- Prompt -
Write out the records in full, exactly as given, but without the images.
--------------------
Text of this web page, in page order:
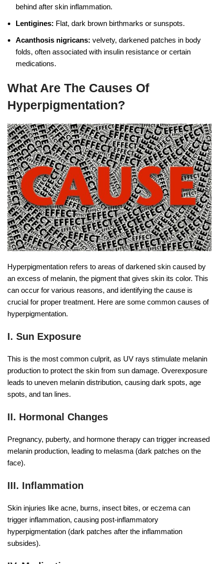
behind after skin inflammation.
Lentigines: Flat, dark brown birthmarks or sunspots.
Acanthosis nigricans: velvety, darkened patches in body
folds, often associated with insulin resistance or certain
medications.
What Are The Causes Of
Hyperpigmentation?
Hyperpigmentation refers to areas of darkened skin caused by
an excess of melanin, the pigment that gives skin its color. This
can occur for various reasons, and identifying the cause is
crucial for proper treatment. Here are some common causes of
hyperpigmentation.
I. Sun Exposure
This is the most common culprit, as UV rays stimulate melanin
production to protect the skin from sun damage. Overexposure
leads to uneven melanin distribution, causing dark spots, age
spots, and tan lines.
II. Hormonal Changes
Pregnancy, puberty, and hormone therapy can trigger increased
melanin production, leading to melasma (dark patches on the
face).
III. Inflammation
Skin injuries like acne, burns, insect bites, or eczema can
trigger inflammation, causing post-inflammatory
hyperpigmentation (dark patches after the inflammation
subsides).
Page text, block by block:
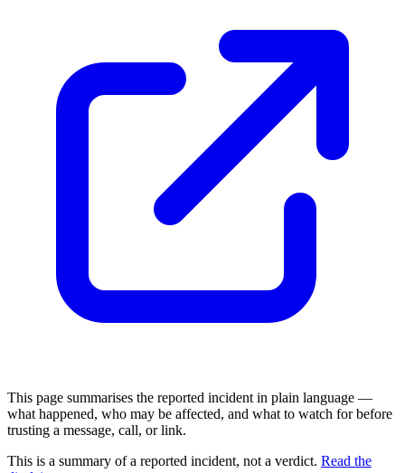
This page summarises the reported incident in plain language —
what happened, who may be affected, and what to watch for before
trusting a message, call, or link.
This is a summary of a reported incident, not a verdict. Read the
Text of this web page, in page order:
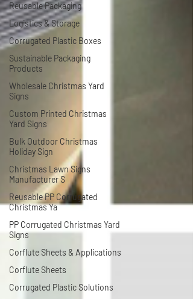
--------------------
- Solved problem -
Text of this web page, in page order:
behind after skin inflammation.
Lentigines: Flat, dark brown birthmarks or sunspots.
Acanthosis nigricans: velvety, darkened patches in body
folds, often associated with insulin resistance or certain
medications.
What Are The Causes Of
Hyperpigmentation?
Hyperpigmentation refers to areas of darkened skin caused by
an excess of melanin, the pigment that gives skin its color. This
can occur for various reasons, and identifying the cause is
crucial for proper treatment. Here are some common causes of
hyperpigmentation.
I. Sun Exposure
This is the most common culprit, as UV rays stimulate melanin
production to protect the skin from sun damage. Overexposure
leads to uneven melanin distribution, causing dark spots, age
spots, and tan lines.
II. Hormonal Changes
Pregnancy, puberty, and hormone therapy can trigger increased
melanin production, leading to melasma (dark patches on the
face).
III. Inflammation
Skin injuries like acne, burns, insect bites, or eczema can
trigger inflammation, causing post-inflammatory
hyperpigmentation (dark patches after the inflammation
subsides).
Page text, block by block:
This page summarises the reported incident in plain language —
what happened, who may be affected, and what to watch for before
trusting a message, call, or link.
This is a summary of a reported incident, not a verdict. Read the
Text of this web page, in page order:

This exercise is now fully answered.